I buy a 1.5L of bottle water once every few weeks and leave it on the top of my bearded dragons cage to get moderatly warm. However, is giving bottled water that has been open for roughly 2 weeks harmfull to my gecko?

Cheers


----------



## Meko (Apr 29, 2007)

no. it's water, the label saying to drink it within 3 days is there to make you buy another bottle of water instead of drinking it on the fourth day.
milkshake is a different matter; as milk tastes rotten when it goes off, but i wouldn't recommend misting cresties (or anything) with milkshake.


----------



## retri (Mar 5, 2008)

to be fair I have never bothered with bottled water for any lizards or snakes, not when I can walk into the bathroom and turn on a tap: victory:


----------



## Paul B (Apr 16, 2008)

Water from a storage tank in the loft will have lost most of the chemicals present that could possibly harm the reptile. So as above the bathroom is the best place to get fresh water.
Left in a warm environment water will attract living things like algae but should be just fine over the period you describe.
P


----------



## Soapie78 (Jan 10, 2010)

Meko said:


> no. it's water, the label saying to drink it within 3 days is there to make you buy another bottle of water instead of drinking it on the fourth day.
> milkshake is a different matter; as milk tastes rotten when it goes off, but i wouldn't recommend misting cresties (or anything) with milkshake.

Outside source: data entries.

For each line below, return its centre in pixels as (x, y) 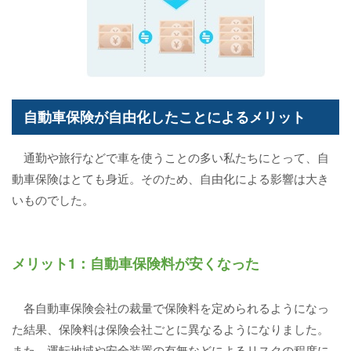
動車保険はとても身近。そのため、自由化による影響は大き (170, 179)
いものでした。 (53, 200)
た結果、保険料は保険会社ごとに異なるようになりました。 (170, 329)
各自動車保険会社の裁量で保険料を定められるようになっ (170, 308)
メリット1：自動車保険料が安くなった (136, 264)
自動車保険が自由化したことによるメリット (165, 117)
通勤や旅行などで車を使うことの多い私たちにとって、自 (170, 157)
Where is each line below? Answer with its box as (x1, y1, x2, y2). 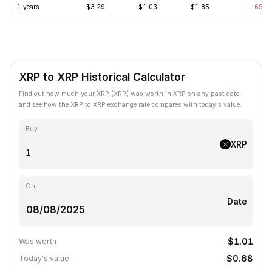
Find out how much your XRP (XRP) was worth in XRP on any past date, (19, 89, 241, 98)
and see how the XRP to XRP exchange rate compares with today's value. (19, 100, 242, 109)
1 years (16, 2, 39, 11)
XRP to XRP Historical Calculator (19, 70, 185, 83)
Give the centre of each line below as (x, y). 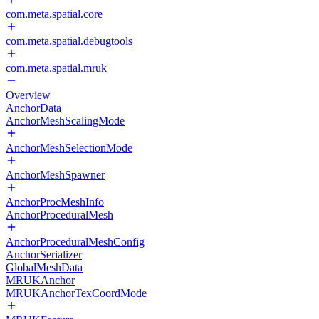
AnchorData (33, 108)
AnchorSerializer (44, 255)
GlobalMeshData (44, 267)
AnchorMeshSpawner (55, 175)
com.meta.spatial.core (54, 14)
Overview (28, 95)
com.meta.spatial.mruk (56, 68)
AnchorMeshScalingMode (65, 121)
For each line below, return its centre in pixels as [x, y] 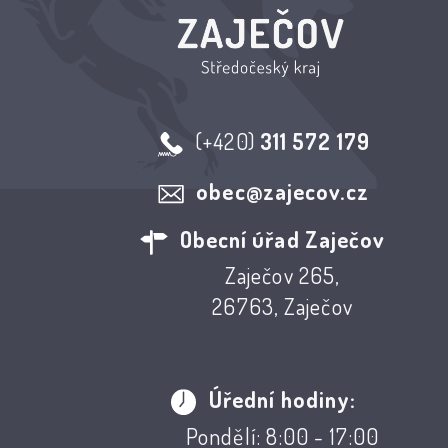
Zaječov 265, [282, 274]
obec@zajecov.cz [282, 190]
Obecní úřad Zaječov [282, 238]
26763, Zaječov [282, 305]
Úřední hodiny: [282, 398]
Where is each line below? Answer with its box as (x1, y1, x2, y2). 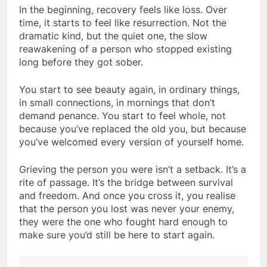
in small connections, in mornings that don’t (19, 96, 215, 108)
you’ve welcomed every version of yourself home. (19, 135, 244, 148)
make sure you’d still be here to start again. (19, 228, 215, 241)
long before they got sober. (19, 55, 143, 68)
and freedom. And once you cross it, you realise (19, 189, 235, 201)
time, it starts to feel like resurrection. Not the (19, 16, 226, 29)
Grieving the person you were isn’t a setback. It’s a (19, 163, 246, 175)
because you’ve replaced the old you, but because (19, 122, 246, 135)
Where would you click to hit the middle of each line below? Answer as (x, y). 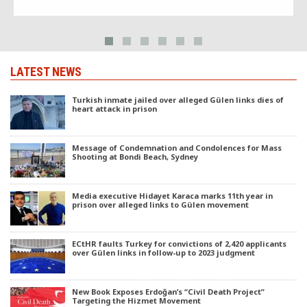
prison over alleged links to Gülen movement (160, 204)
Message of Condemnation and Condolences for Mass (177, 147)
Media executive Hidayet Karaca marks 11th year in (172, 195)
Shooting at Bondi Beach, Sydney (135, 156)
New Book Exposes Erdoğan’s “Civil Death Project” (168, 291)
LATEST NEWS (46, 71)
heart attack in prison (114, 108)
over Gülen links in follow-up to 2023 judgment (163, 252)
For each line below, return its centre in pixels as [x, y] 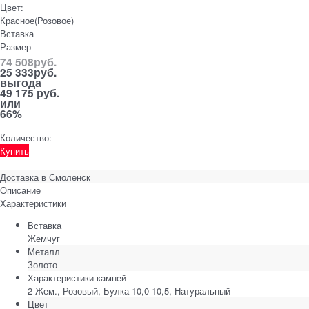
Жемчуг [44, 238]
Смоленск [70, 177]
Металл [44, 251]
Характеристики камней [77, 277]
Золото [42, 264]
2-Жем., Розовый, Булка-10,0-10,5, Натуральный [129, 290]
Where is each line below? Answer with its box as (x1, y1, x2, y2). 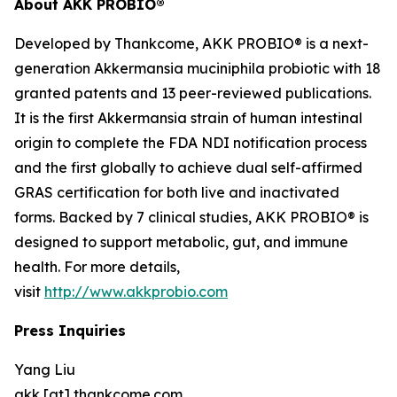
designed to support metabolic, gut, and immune (14, 233, 348, 251)
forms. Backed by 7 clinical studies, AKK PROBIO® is (14, 208, 369, 226)
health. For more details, (14, 258, 180, 276)
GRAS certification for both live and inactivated (14, 183, 339, 201)
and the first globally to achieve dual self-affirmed (14, 159, 362, 176)
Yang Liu (14, 361, 75, 378)
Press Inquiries (14, 322, 126, 339)
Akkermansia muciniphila (94, 59, 265, 77)
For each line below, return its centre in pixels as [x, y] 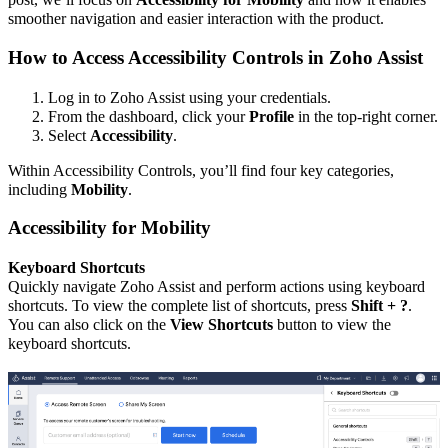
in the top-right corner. [366, 116]
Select [69, 135]
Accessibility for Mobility [109, 228]
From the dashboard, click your [148, 116]
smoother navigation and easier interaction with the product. [196, 19]
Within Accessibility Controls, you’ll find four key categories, [201, 170]
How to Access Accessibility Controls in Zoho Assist [215, 58]
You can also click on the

:2thumb:Good advice!:2thumb:


----------



## wayakinwolf (Oct 6, 2006)

retri said:


> to be fair I have never bothered with bottled water for any lizards or snakes, not when I can walk into the bathroom and turn on a tap: victory:


 
Same, but i always let the tap run first so anything in the pipes has run through, then i have two old plastic milk bottles which i fill up & leave to stand, so i have one in use & one standing. 

Oh Meko, def wouldn`t put milkshake on anything either mate, too sticky to wash off.:Na_Na_Na_Na::lol2:


----------